Last week our newspapers disclosed a secret Bush administration program to monitor international banking transactions. We did so after appeals from senior administration officials to hold the story. Our reports — like earlier press disclosures of secret measures to combat terrorism — revived an emotional national debate, featuring angry calls of "treason" and proposals that journalists be jailed along with much genuine concern and confusion about the role of the press in times like these."
.....notice the sinister "secret Bush administration program".....hint Bill and Dean - "Secret", as in Top Secret, as in Time of War.
"In recent years our papers have brought you a great deal of information the White House never intended for you to know — classified secrets about the questionable intelligence that led the country to war in Iraq, about the abuse of prisoners in Iraq and Afghanistan, about the transfer of suspects to countries that are not squeamish about using torture, about eavesdropping without warrants.
As Robert G. Kaiser, associate editor of The Washington Post, asked recently in the pages of that newspaper: "You may have been shocked by these revelations, or not at all disturbed by them, but would you have preferred not to know them at all?
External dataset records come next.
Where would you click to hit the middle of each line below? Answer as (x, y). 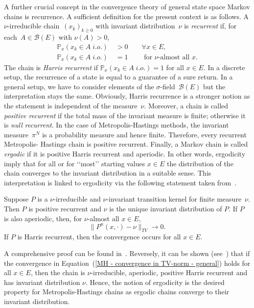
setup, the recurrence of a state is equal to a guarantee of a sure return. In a (118, 77)
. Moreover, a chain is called (186, 106)
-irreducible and (77, 199)
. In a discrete (224, 67)
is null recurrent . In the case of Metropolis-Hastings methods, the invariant (116, 125)
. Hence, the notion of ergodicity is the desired (155, 282)
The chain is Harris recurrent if (51, 67)
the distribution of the (200, 163)
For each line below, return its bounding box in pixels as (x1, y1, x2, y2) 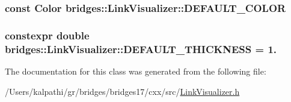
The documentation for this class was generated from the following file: (5, 64, 266, 77)
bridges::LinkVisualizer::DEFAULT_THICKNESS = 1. (5, 41, 277, 56)
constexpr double (5, 27, 90, 42)
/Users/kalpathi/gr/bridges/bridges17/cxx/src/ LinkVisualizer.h (5, 85, 240, 97)
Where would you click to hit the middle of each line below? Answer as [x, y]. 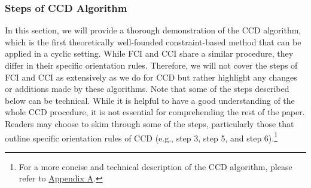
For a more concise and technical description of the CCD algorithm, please [155, 166]
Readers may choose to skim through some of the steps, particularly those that [150, 123]
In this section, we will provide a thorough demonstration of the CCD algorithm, [153, 30]
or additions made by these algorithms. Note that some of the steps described [147, 89]
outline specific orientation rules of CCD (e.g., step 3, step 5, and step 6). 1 [141, 137]
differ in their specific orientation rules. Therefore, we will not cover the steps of [151, 65]
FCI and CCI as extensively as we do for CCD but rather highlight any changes [151, 77]
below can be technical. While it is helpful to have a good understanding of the [150, 100]
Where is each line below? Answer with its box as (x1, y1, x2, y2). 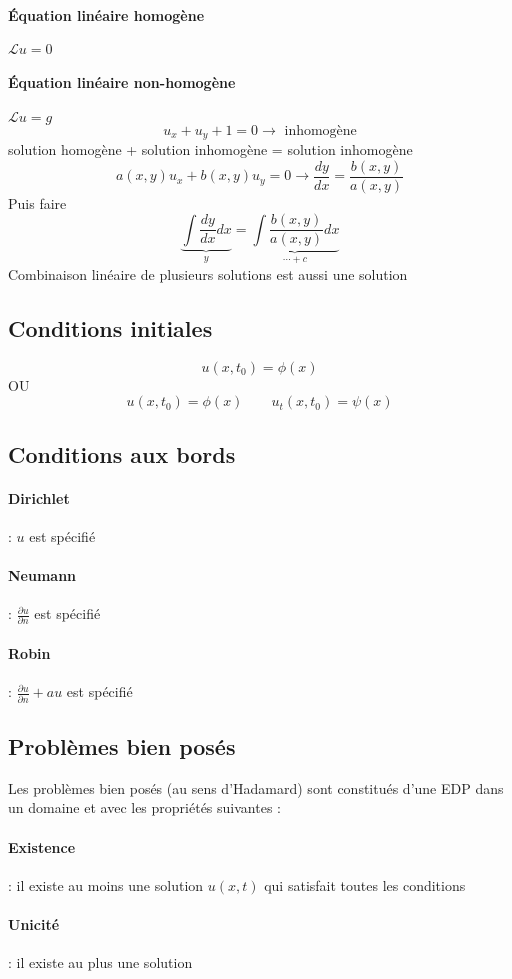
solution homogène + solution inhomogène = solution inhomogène (8, 139, 413, 160)
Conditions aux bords (8, 438, 236, 469)
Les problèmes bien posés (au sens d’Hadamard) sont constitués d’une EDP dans (8, 777, 504, 798)
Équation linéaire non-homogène (8, 72, 236, 93)
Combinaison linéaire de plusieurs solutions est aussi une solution (8, 263, 408, 284)
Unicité (8, 913, 60, 934)
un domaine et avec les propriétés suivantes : (8, 797, 281, 818)
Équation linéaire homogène (8, 4, 205, 25)

If a war is being waged in America's name, shouldn't Americans understand how it is being waged?"
Government officials, understandably, want it both ways. They want us to protect their secrets, and they want us to trumpet their successes. A few days ago, Treasury Secretary John Snow said he was scandalized by our decision to report on the bank-monitoring program. But in September 2003 the same Secretary Snow invited a group of reporters from our papers, The Wall Street Journal and others to travel with him and his aides on a military aircraft for a six-day tour to show off the department's efforts to track terrorist financing. The secretary's team discussed many sensitive details of their monitoring efforts, hoping they would appear in print and demonstrate the administration's relentlessness against the terrorist threat."
Yawwwn....do these guy's lawyers know that they are refusing their right to "remain silent".
Want it both ways. Well guys, if Secretary Snow showed you guys around the program in 2003, then why all the "secret reporting" here in 2006? How then could this be - as you call it - "news"? You're assertion that Snow "hoped it would appear in print", is a blatent lie as I know and have talked with someone on that "team", and you were asked not to devulge it, and you agreed and now - and only now - prior the 2006 midterms and especially when the tide (politically) for Bush as turned to the positive, you publish it.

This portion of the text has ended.